Extracted material Block Start

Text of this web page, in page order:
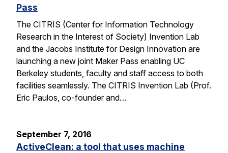
Pass
The CITRIS (Center for Information Technology
Research in the Interest of Society) Invention Lab
and the Jacobs Institute for Design Innovation are
launching a new joint Maker Pass enabling UC
Berkeley students, faculty and staff access to both
facilities seamlessly. The CITRIS Invention Lab (Prof.
Eric Paulos, co-founder and…
September 7, 2016
ActiveClean: a tool that uses machine
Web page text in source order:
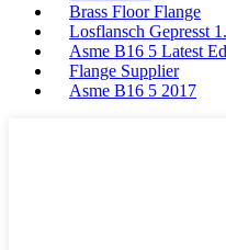
Brass Floor Flange
Losflansch Gepresst
Asme B16 5 Latest
Flange Supplier
Asme B16 5 2017
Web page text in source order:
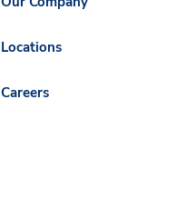
Locations
Careers
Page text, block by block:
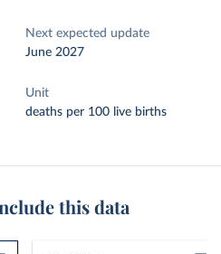
Next expected update
June 2027
Unit
deaths per 100 live births
this data
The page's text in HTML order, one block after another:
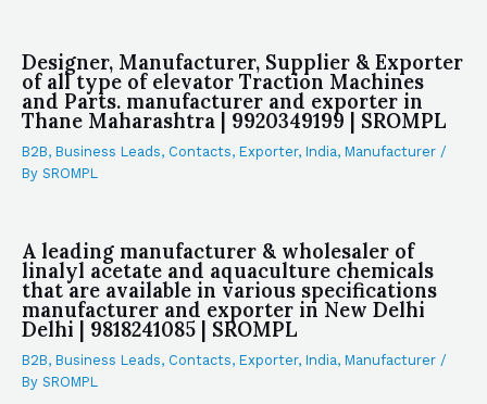
Designer, Manufacturer, Supplier & Exporter
of all type of elevator Traction Machines
and Parts. manufacturer and exporter in
Thane Maharashtra | 9920349199 | SROMPL
B2B, Business Leads, Contacts, Exporter, India, Manufacturer /
By SROMPL
A leading manufacturer & wholesaler of
linalyl acetate and aquaculture chemicals
that are available in various specifications
manufacturer and exporter in New Delhi
Delhi | 9818241085 | SROMPL
B2B, Business Leads, Contacts, Exporter, India, Manufacturer /
By SROMPL
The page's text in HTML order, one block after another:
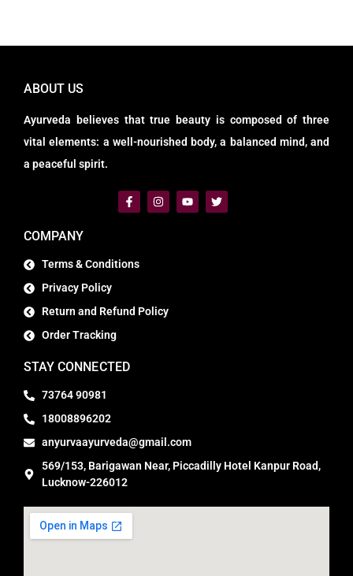
ABOUT US
Ayurveda believes that true beauty is composed of three
vital elements: a well-nourished body, a balanced mind, and
a peaceful spirit.
COMPANY
Terms & Conditions
Privacy Policy
Return and Refund Policy
Order Tracking
STAY CONNECTED
73764 90981
18008896202
anyurvaayurveda@gmail.com
569/153, Barigawan Near, Piccadilly Hotel Kanpur Road,
Lucknow-226012
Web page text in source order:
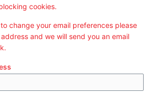
cookies.
change your email preferences please
and we will send you an email
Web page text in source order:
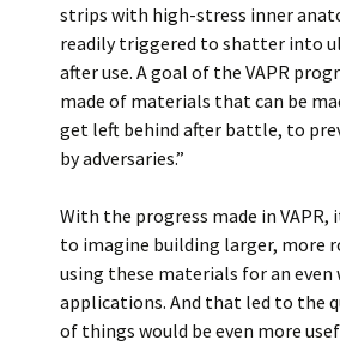
strips with high-stress inner
readily triggered to shatter into
after use. A goal of the VAPR
made of materials that can be
get left behind after battle, to
by adversaries.”
With the progress made in VAPR,
to imagine building larger, more
using these materials for an even
applications. And that led to the
of things would be even more
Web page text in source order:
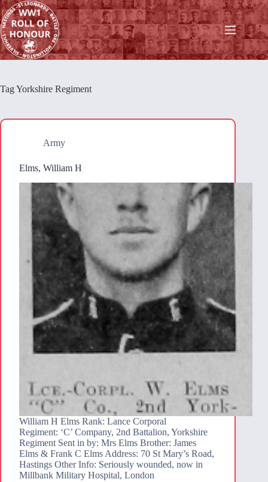
Skip
to
content
TagYorkshire Regiment
Army
Elms, William H
William H Elms Rank: Lance Corporal
Regiment: ‘C’ Company, 2nd Battalion, Yorkshire
Regiment Sent in by: Mrs Elms Brother: James
Elms & Frank C Elms Address: 70 St Mary’s Road,
Hastings Other Info: Seriously wounded, now in
Millbank Military Hospital, London

Extracted material Block End

_Required action_
The images are to be left out; every line above should be set down exactly.

_Task response_
Text of this web page, in page order:
Pass
The CITRIS (Center for Information Technology
Research in the Interest of Society) Invention Lab
and the Jacobs Institute for Design Innovation are
launching a new joint Maker Pass enabling UC
Berkeley students, faculty and staff access to both
facilities seamlessly. The CITRIS Invention Lab (Prof.
Eric Paulos, co-founder and…
September 7, 2016
ActiveClean: a tool that uses machine
Web page text in source order:
Brass Floor Flange
Losflansch Gepresst
Asme B16 5 Latest
Flange Supplier
Asme B16 5 2017
Web page text in source order:
Locations
Careers
Page text, block by block:
Next expected update
June 2027
Unit
deaths per 100 live births
this data
The page's text in HTML order, one block after another:
Designer, Manufacturer, Supplier & Exporter
of all type of elevator Traction Machines
and Parts. manufacturer and exporter in
Thane Maharashtra | 9920349199 | SROMPL
B2B, Business Leads, Contacts, Exporter, India, Manufacturer /
By SROMPL
A leading manufacturer & wholesaler of
linalyl acetate and aquaculture chemicals
that are available in various specifications
manufacturer and exporter in New Delhi
Delhi | 9818241085 | SROMPL
B2B, Business Leads, Contacts, Exporter, India, Manufacturer /
By SROMPL
The page's text in HTML order, one block after another:
ABOUT US
Ayurveda believes that true beauty is composed of three
vital elements: a well-nourished body, a balanced mind, and
a peaceful spirit.
COMPANY
Terms & Conditions
Privacy Policy
Return and Refund Policy
Order Tracking
STAY CONNECTED
73764 90981
18008896202
anyurvaayurveda@gmail.com
569/153, Barigawan Near, Piccadilly Hotel Kanpur Road,
Lucknow-226012
Web page text in source order:
cookies.
change your email preferences please
and we will send you an email
Web page text in source order:
strips with high-stress inner
readily triggered to shatter into
after use. A goal of the VAPR
made of materials that can be
get left behind after battle, to
by adversaries.”
With the progress made in VAPR,
to imagine building larger, more
using these materials for an even
applications. And that led to the
of things would be even more
Web page text in source order:
Skip
to
content
TagYorkshire Regiment
Army
Elms, William H
William H Elms Rank: Lance Corporal
Regiment: ‘C’ Company, 2nd Battalion, Yorkshire
Regiment Sent in by: Mrs Elms Brother: James
Elms & Frank C Elms Address: 70 St Mary’s Road,
Hastings Other Info: Seriously wounded, now in
Millbank Military Hospital, London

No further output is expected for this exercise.